*What you should do*:
Reproduce the data that follows character for character, but omit its pictures.

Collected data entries
○ ○ ○ ○

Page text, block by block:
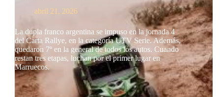
abril 21, 2026
La dupla franco argentina se impuso en la jornada 4
del Carta Rallye, en la categoría UTV Serie. Además,
quedaron 7º en la general de todos los autos. Cuando
restan tres etapas, luchan por el primer lugar en
Marruecos.
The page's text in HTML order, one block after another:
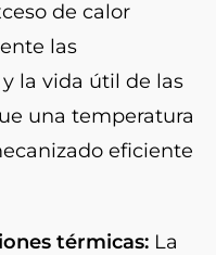
de calor
las
la vida útil de las
una temperatura
eficiente
térmicas: La
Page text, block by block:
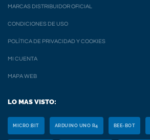
MARCAS DISTRIBUIDOR OFICIAL
CONDICIONES DE USO
POLÍTICA DE PRIVACIDAD Y COOKIES
MI CUENTA
MAPA WEB
LO MAS VISTO:
MICRO:BIT ARDUINO UNO R4 BEE-BOT
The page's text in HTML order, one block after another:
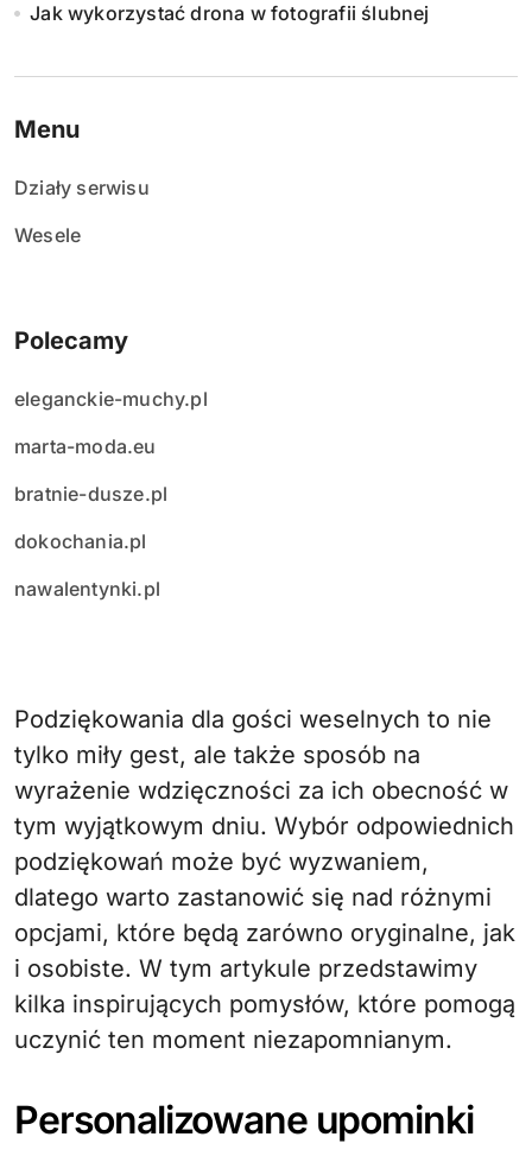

○ ○ ○ ○

*Solution for this problem*:
Page text, block by block:
abril 21, 2026
La dupla franco argentina se impuso en la jornada 4
del Carta Rallye, en la categoría UTV Serie. Además,
quedaron 7º en la general de todos los autos. Cuando
restan tres etapas, luchan por el primer lugar en
Marruecos.
The page's text in HTML order, one block after another:
de calor
las
la vida útil de las
una temperatura
eficiente
térmicas: La
Page text, block by block:
MARCAS DISTRIBUIDOR OFICIAL
CONDICIONES DE USO
POLÍTICA DE PRIVACIDAD Y COOKIES
MI CUENTA
MAPA WEB
LO MAS VISTO:
MICRO:BIT ARDUINO UNO R4 BEE-BOT
The page's text in HTML order, one block after another:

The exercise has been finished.